| How to complete this task |
Your task is to repeat the entries word for word while leaving out the pictures.

| Exercise materials |

______

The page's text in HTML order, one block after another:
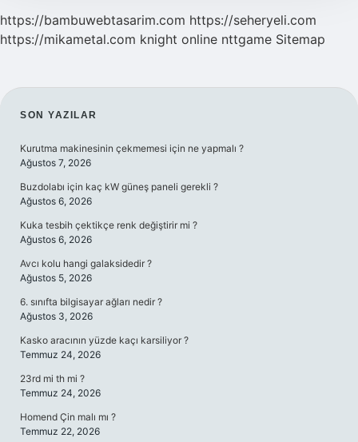
https://bambuwebtasarim.com https://seheryeli.com
https://mikametal.com knight online nttgame Sitemap
SIDEBAR
SON YAZILAR
Kurutma makinesinin çekmemesi için ne yapmalı ?
Ağustos 7, 2026
Buzdolabı için kaç kW güneş paneli gerekli ?
Ağustos 6, 2026
Kuka tesbih çektikçe renk değiştirir mi ?
Ağustos 6, 2026
Avcı kolu hangi galaksidedir ?
Ağustos 5, 2026
6. sınıfta bilgisayar ağları nedir ?
Ağustos 3, 2026
Kasko aracının yüzde kaçı karsiliyor ?
Temmuz 24, 2026
23rd mi th mi ?
Temmuz 24, 2026
Homend Çin malı mı ?
Temmuz 22, 2026
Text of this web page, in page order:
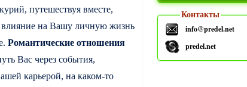
путешествуя вместе,
влияние на Вашу личную жизнь
Романтические отношения
Вас через события,
карьерой, на каком-то
Контакты
info@predel.net
predel.net
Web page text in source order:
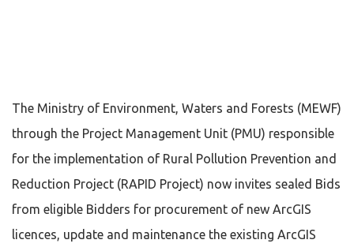
The Ministry of Environment, Waters and Forests (MEWF)
through the Project Management Unit (PMU) responsible
for the implementation of Rural Pollution Prevention and
Reduction Project (RAPID Project) now invites sealed Bids
from eligible Bidders for procurement of new ArcGIS
licences, update and maintenance the existing ArcGIS
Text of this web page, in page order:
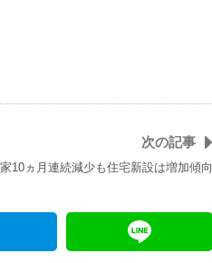
次の記事
10ヵ月連続減少も住宅新設は増加傾向
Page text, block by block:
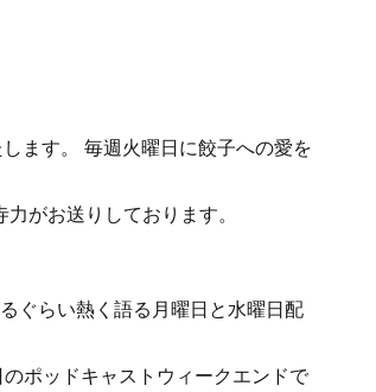
ます。 毎週火曜日に餃子への愛を
がお送りしております。
ぐらい熱く語る月曜日と水曜日配
ポッドキャストウィークエンドで
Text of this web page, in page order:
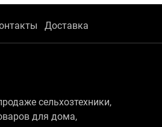
Доставка
сельхозтехники,
для дома,
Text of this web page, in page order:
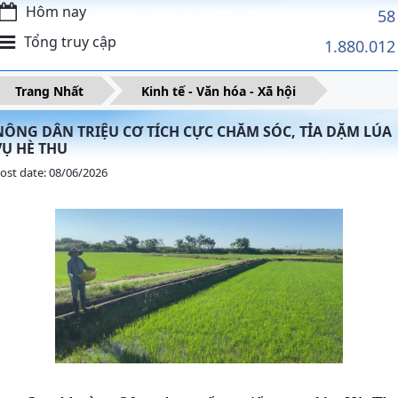
Hôm nay 58
Tổng truy cập 1.880.012
Trang Nhất Kinh tế - Văn hóa - Xã hội
DÂN TRIỆU CƠ TÍCH CỰC CHĂM SÓC, TỈA DẶM LÚA
HÈ THU
date: 08/06/2026
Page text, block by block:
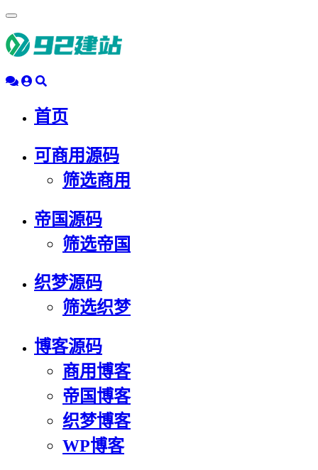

______

| Solution to this task |
The page's text in HTML order, one block after another:
https://bambuwebtasarim.com https://seheryeli.com
https://mikametal.com knight online nttgame Sitemap
SIDEBAR
SON YAZILAR
Kurutma makinesinin çekmemesi için ne yapmalı ?
Ağustos 7, 2026
Buzdolabı için kaç kW güneş paneli gerekli ?
Ağustos 6, 2026
Kuka tesbih çektikçe renk değiştirir mi ?
Ağustos 6, 2026
Avcı kolu hangi galaksidedir ?
Ağustos 5, 2026
6. sınıfta bilgisayar ağları nedir ?
Ağustos 3, 2026
Kasko aracının yüzde kaçı karsiliyor ?
Temmuz 24, 2026
23rd mi th mi ?
Temmuz 24, 2026
Homend Çin malı mı ?
Temmuz 22, 2026
Text of this web page, in page order:
путешествуя вместе,
влияние на Вашу личную жизнь
Романтические отношения
Вас через события,
карьерой, на каком-то
Контакты
info@predel.net
predel.net
Web page text in source order:
The Ministry of Environment, Waters and Forests (MEWF)
through the Project Management Unit (PMU) responsible
for the implementation of Rural Pollution Prevention and
Reduction Project (RAPID Project) now invites sealed Bids
from eligible Bidders for procurement of new ArcGIS
licences, update and maintenance the existing ArcGIS
Text of this web page, in page order:
次の記事
10ヵ月連続減少も住宅新設は増加傾向
Page text, block by block:
ます。 毎週火曜日に餃子への愛を
がお送りしております。
ぐらい熱く語る月曜日と水曜日配
ポッドキャストウィークエンドで
Text of this web page, in page order:
Доставка
сельхозтехники,
для дома,
Text of this web page, in page order:
Hôm nay 58
Tổng truy cập 1.880.012
Trang Nhất Kinh tế - Văn hóa - Xã hội
DÂN TRIỆU CƠ TÍCH CỰC CHĂM SÓC, TỈA DẶM LÚA
HÈ THU
date: 08/06/2026
Page text, block by block:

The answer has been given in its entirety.